Su hija Rosa Acosta quiso dejar testimonio de ello y recortó y pegó en un cuaderno notas periodísticas que hablaban de su padre. En la primera página se lee:- Un viejo adagio sevillano dice que con dos endechas bien sonadas todo payador se gana el cielo… Víctor Acosta debe haberse ganado muchas veces el cielo, porque en sus veinticinco años de artista ha compuesto quinientas cuarenta canciones de amor, dolor, angustia y esperanza. Nadie en nuestro país exhibe una obra más bella e intensa sobre motivos de un criollismo tan auténtico.

"La Joya del Pacifico", Lucho Barrios con Angel y Arnaldo Silva.

Esto fue publicado en 1946, once años después de que un crítico de espectáculos de apellido Yáñez Silva  descubriera al trío Acosta, Funes y Herrera en el local Septiembre de Santiago. Entonces dijo:- El trío de ayer, aunque no sabe llevar quizás smoking o frac, sabe ser huaso de verdad.

"La Joya del Pacifico", Trío Terranova.


 
Víctor Acosta se hizo famoso principalmente por sus cuecas: El carro chileno fue record de ventas, El rodeo lo hizo famoso internacionalmente y con El circo ganó el primer concurso de cuecas del refresco Coca Cola.
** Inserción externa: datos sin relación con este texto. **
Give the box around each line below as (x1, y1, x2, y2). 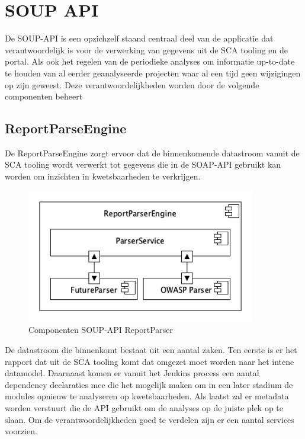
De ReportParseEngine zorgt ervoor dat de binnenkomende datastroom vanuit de (5, 146, 300, 159)
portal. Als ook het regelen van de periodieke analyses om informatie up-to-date (5, 55, 295, 68)
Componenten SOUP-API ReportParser (28, 323, 174, 336)
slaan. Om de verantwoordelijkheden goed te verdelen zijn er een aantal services (5, 413, 294, 425)
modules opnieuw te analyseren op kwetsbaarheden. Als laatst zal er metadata (5, 390, 289, 402)
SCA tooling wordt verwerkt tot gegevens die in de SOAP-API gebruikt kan (5, 158, 281, 171)
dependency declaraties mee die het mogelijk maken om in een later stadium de (5, 378, 293, 390)
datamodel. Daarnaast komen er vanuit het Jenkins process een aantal (5, 367, 259, 379)
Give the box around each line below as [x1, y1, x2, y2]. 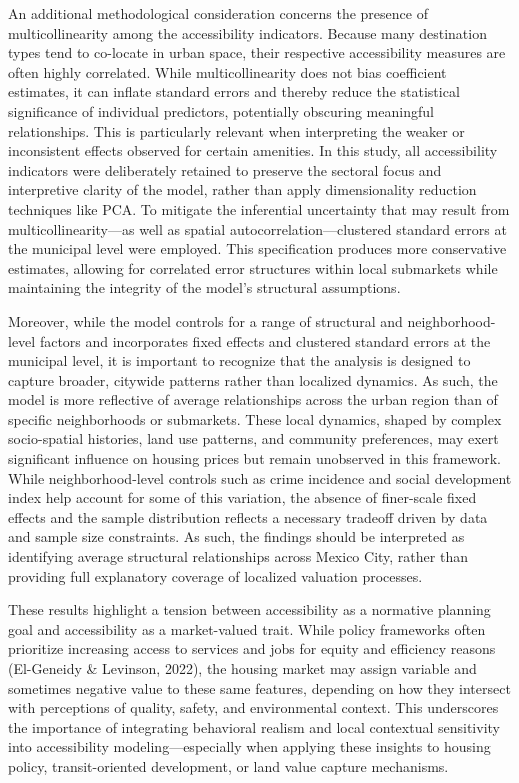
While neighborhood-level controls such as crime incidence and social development [8, 467, 512, 488]
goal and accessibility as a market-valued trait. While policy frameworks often [8, 618, 486, 639]
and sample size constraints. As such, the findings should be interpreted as [8, 526, 465, 547]
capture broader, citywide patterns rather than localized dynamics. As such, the [8, 369, 498, 390]
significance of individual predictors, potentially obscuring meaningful [8, 100, 434, 121]
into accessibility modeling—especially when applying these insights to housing [8, 736, 491, 757]
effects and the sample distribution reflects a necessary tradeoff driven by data [8, 506, 488, 527]
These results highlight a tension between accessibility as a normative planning [8, 599, 491, 620]
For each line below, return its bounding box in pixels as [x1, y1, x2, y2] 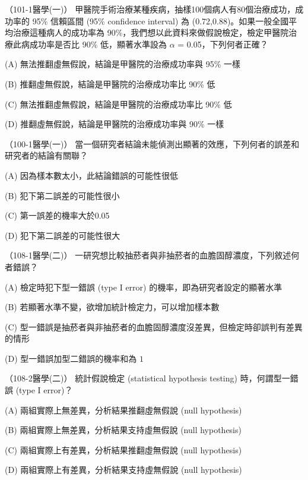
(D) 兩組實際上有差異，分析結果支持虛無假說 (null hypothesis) [5, 463, 242, 476]
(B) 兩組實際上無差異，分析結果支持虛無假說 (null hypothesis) [5, 424, 242, 436]
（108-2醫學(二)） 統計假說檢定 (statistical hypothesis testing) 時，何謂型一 [5, 372, 290, 384]
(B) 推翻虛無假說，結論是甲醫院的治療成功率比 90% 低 [5, 77, 215, 90]
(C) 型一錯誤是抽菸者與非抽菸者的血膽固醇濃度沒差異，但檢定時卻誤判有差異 [5, 320, 303, 333]
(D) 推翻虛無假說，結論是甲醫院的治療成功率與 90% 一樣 [5, 118, 224, 130]
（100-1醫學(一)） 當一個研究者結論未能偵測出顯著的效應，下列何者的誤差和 [5, 137, 300, 150]
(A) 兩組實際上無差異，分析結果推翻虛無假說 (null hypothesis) [5, 403, 242, 416]
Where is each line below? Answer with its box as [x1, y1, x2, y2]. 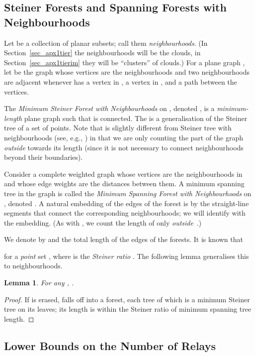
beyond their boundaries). [4, 152, 83, 162]
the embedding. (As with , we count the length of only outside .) [4, 217, 202, 228]
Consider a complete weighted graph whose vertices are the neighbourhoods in [4, 168, 243, 179]
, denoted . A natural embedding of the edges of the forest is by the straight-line [4, 198, 249, 208]
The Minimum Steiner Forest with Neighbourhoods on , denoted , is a [4, 103, 215, 114]
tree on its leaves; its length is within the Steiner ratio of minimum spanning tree [4, 304, 252, 314]
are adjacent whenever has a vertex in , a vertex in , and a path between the [4, 76, 237, 87]
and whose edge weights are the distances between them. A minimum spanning [4, 178, 245, 189]

Pero en esos tiempos se hacía mucho más que sólo cantar; lo de Acosta era el show bussiness, como diríamos ahora. Formaba compañías o conjuntos con los que hacía actos de variedades. Por ejemplo, en 1936, junto a La Alegría Chilena y Las Huasitas Chillanejas presentó en teatros el sainete La vida en los minerales escrita por él; tres actos que probablemente se intercalaban entre la música y el baile que ellos mismos proporcionaban. Incluso actuó para la pantalla grande en más de una ocasión; La hechizada (1950) de Alejo Álvarez fue una de ellas.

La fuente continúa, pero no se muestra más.